How Python is Used at CloudMade
This is a repost from my personal blog.
I’m starting a series on explaining how and why CloudMade uses Python. The following one explains why we ditched OSM’s stack in favour of in-house solution.
It’s been almost 2 years as CloudMade has ditched mod_tile and renderd as main rendering solution in favour of in-house solution. As the principle designer of the said alternative, I must say that this decision led to higher development pace. This article will try to cover the general architecture approach, reasons of decisions made and short comparison to other rendering alternatives.
Before The Switch
As some of you might know, CloudMade has its roots in OpenStreetMap and it was quite natural to adopt OSM’s software stack to have something to start with. But as CloudMade grew, the needs and requirements changed rapidly and the task of supporting and developing mod_tile became more of a burden, the decision to switch to more high-level language as the main was made. The language of choice was Python, due to its generous set of already existing spatial libraries (e.g. Shapely, GeoAlchemy, Mapnik bindings, etc), ease of deployment and its simpler support for cross-platform development. And, well, I knew it better than Scala, Ruby or Perl at that moment. Here goes a list of our tasks with mod_tile and renderd that we found easier to implement with Python:
- Variable priorities
- mod_tile has the notion of “dirty” and “general” requests, with dirty requests having lower priority and thus having the property of being rendered when there’s little-to-none on-demand rendering required. While this seems enough for most applications, it does has its warts, as it makes the priority system overall less general. What this means in practice, is that every time we need to add some special priority (i.e. in case we need to health-check system by forcing rendering) we get into adding quite a lot of code, rather than changing the “priority” property of the request. It might seem silly, but off the top of my head I can remember that we have at least 6 different priorities now
- Replicating cache
- When it comes to scaling rendering and serving of tiles, the simplest solution that comes to mind is adding more servers. It’s as simple, as pushing several links in web interface or even using automated process and Amazon Web Services API. But when you add new server with rendering stack installed you lose all the cache that has been on other servers and furthermore all the instances don’t share cache, which makes the cacheto use system less effective. There’re several solutions to this issue, each of them making use networking or database libraries, programming against which is tedious task in C (and C++).
- Being tied to Apache
- mod_tile is an Apache module, which makes it less interesting if you look at it from “commodity server” perspective. Having to program against a monster that is Apache, using its APR library is one giant leap into full-blown programmer depression. The autogenerated documentation make the matters even worse. And two last things about Apache are its comparatively slow serving of static files and complicated configuration scheme. One might say that Apache might be winning in other parts of comparison, but the things that have been mentioned were essential to our rendering services.

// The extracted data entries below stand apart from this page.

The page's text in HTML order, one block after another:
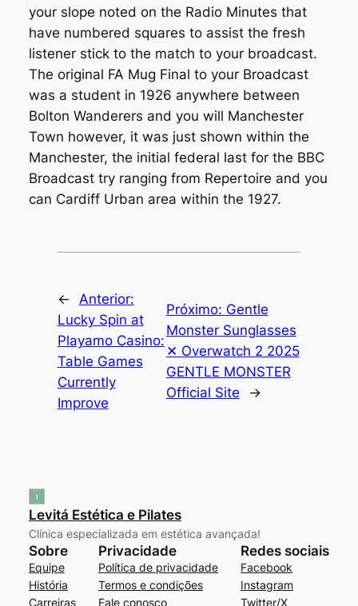
your slope noted on the Radio Minutes that
have numbered squares to assist the fresh
listener stick to the match to your broadcast.
The original FA Mug Final to your Broadcast
was a student in 1926 anywhere between
Bolton Wanderers and you will Manchester
Town however, it was just shown within the
Manchester, the initial federal last for the BBC
Broadcast try ranging from Repertoire and you
can Cardiff Urban area within the 1927.
←
Anterior:
Lucky Spin at
Playamo Casino:
Table Games
Currently
Improve
Próximo: Gentle
Monster Sunglasses
✕ Overwatch 2 2025
GENTLE MONSTER
Official Site
→
Levitá Estética e Pilates
Clínica especializada em estética avançada!
Sobre
Equipe
História
Carreiras
Privacidade
Política de privacidade
Termos e condições
Fale conosco
Redes sociais
Facebook
Instagram
Twitter/X
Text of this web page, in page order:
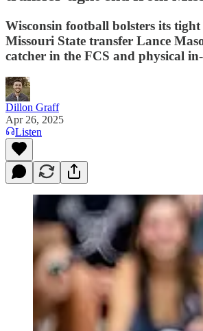
Wisconsin football bolsters its
Missouri State transfer Lance
catcher in the FCS and physical
Dillon Graff
Apr 26, 2025
Listen
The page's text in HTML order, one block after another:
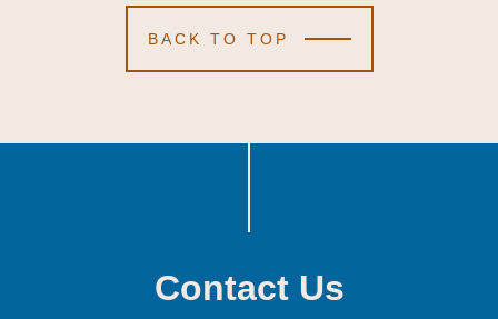
BACK TO TOP
Contact Us

These were the main reasons to switch, as mod_tile and renderd didn’t seem like the right thing for CloudMade. Of course, there were a lot of others, more and less subjective reasons, but having even before mentioned ones, it was enough to seriously consider a switch.

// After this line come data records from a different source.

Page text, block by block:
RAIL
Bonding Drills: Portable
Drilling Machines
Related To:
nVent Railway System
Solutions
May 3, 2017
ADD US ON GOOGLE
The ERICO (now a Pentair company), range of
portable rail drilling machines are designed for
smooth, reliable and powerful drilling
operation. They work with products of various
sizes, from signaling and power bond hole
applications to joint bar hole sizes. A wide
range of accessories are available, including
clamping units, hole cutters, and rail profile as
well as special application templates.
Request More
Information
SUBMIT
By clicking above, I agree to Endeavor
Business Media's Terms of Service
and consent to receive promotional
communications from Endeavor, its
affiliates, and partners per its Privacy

With all the warts of the existing system and requirements for the future in mind, we decided to move on with the new approach. There were several things to consider in our system:
- This was our main goal — thoroughly decoupled system, where every part does one thing and does it good. This makes scaling much easier, but also incurs additional penalty on the amount of code, because of the need to write communication utilities. This also makes the system as a whole seem much more stable, as every other part of the system can work as a replacement in case of failure. Of course, the price is having network overhead and supervising system parts.
- Handling styles
- One of the main CloudMade web-services is the style editor, which gives ability to edit map styles using WYSIWYG technique. Handling thousands of Mapnik styles wasn’t something any existing system was prepared for, so unique way of doing exactly this had to be devised. Of course, this meant that style state in every part of the system had to be consistent at any given moment of time, making this even harder to accomplish.
- Cache expiry
- To minimize load on the system, as much cache as possible has to be available. But for rapidly changing OpenStreetMap data, having all tiles cached for month wouldn’t work and at the same time rendering all images on the fly would be an enormously heavy goal to accomplish. Whatever cache update approach is taken, unless there’s a hardware possibility to render maps on the fly, someone will be unhappy about cache expiry scheme.

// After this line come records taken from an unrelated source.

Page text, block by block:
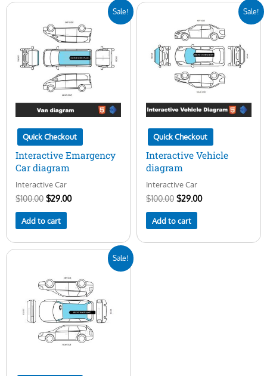
Sale!
Quick Checkout
Interactive Emargency
Car diagram
Interactive Car
$100.00
was:
$100.00.
$29.00
is:
$29.00.
Add to cart
Sale!
Quick Checkout
Interactive Vehicle
diagram
Interactive Car
$100.00
was:
$100.00.
$29.00
price
is:
$29.00.
Add to cart
Sale!
$100.00.$29.00.
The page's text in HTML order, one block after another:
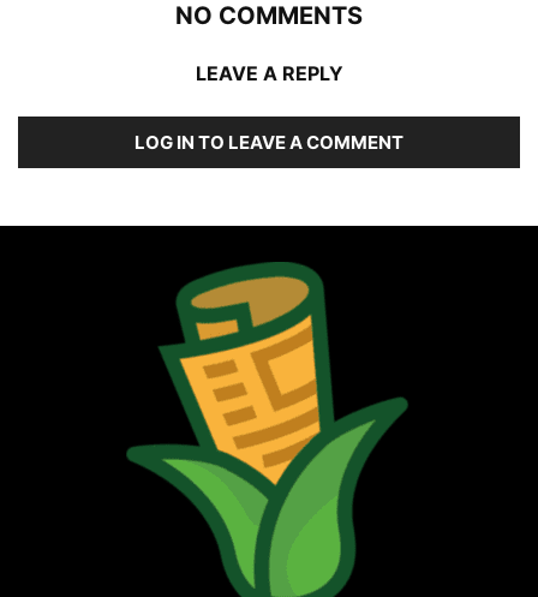
NO COMMENTS
LEAVE A REPLY
LOG IN TO LEAVE A COMMENT

- Health monitoring and high availability
- In order to meet requirement of having usable web services, one of the most important things to consider is having as high service uptime as possible. Without having health monitoring which knows about state of every part of the system the said objective is almost unreachable. Of course, the ideal can not achieved, but having a setup that covers at least 80% of the nodes would satisfy our needs.
The system that’s currently in use at CloudMade has been developed with exactly these goals in mind, with minor additions and subtractions along the way. To summarize, the goal was the system where every part has a maximum level of independency from every other while succumbing to the general goal of having fast and easily-deployed rendering stack.
To Be Continued
I’ll continue the talk about moving from mod_tile to our in-house system in follow-ups, where I’ll try to get into technical details, explain our shortcomings and issues that arised while developing.